ABOUT THIS TASK
Make an exact copy of the listing so that no picture is carried over.

*** SUPPLIED RECORDS Section Begins ***

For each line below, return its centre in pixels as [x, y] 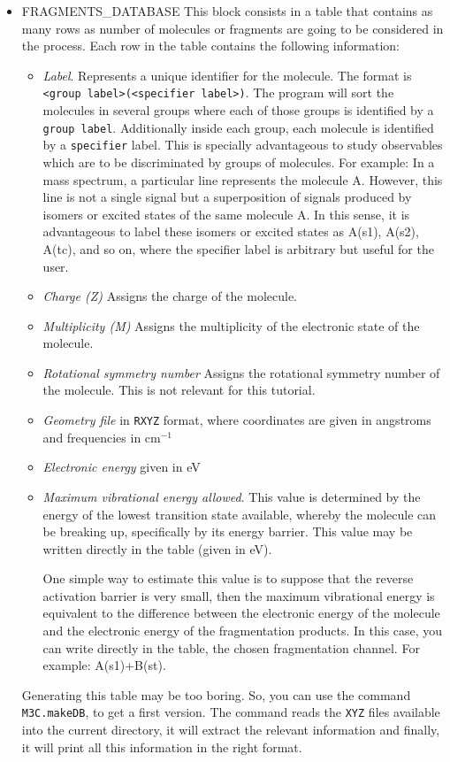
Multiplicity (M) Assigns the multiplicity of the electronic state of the [231, 325]
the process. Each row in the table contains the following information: [210, 46]
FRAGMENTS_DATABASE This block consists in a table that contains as [227, 11]
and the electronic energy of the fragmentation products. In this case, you [243, 631]
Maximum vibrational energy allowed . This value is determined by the [232, 496]
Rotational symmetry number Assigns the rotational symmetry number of [241, 372]
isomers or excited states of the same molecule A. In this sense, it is [226, 214]
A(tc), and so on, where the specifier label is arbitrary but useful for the [238, 248]

*** SUPPLIED RECORDS Section Ends ***

ANSWER AREA
For each line below, return its centre in pixels as [x, y] 
Multiplicity (M) Assigns the multiplicity of the electronic state of the [231, 325]
the process. Each row in the table contains the following information: [210, 46]
FRAGMENTS_DATABASE This block consists in a table that contains as [227, 11]
and the electronic energy of the fragmentation products. In this case, you [243, 631]
Maximum vibrational energy allowed . This value is determined by the [232, 496]
Rotational symmetry number Assigns the rotational symmetry number of [241, 372]
isomers or excited states of the same molecule A. In this sense, it is [226, 214]
A(tc), and so on, where the specifier label is arbitrary but useful for the [238, 248]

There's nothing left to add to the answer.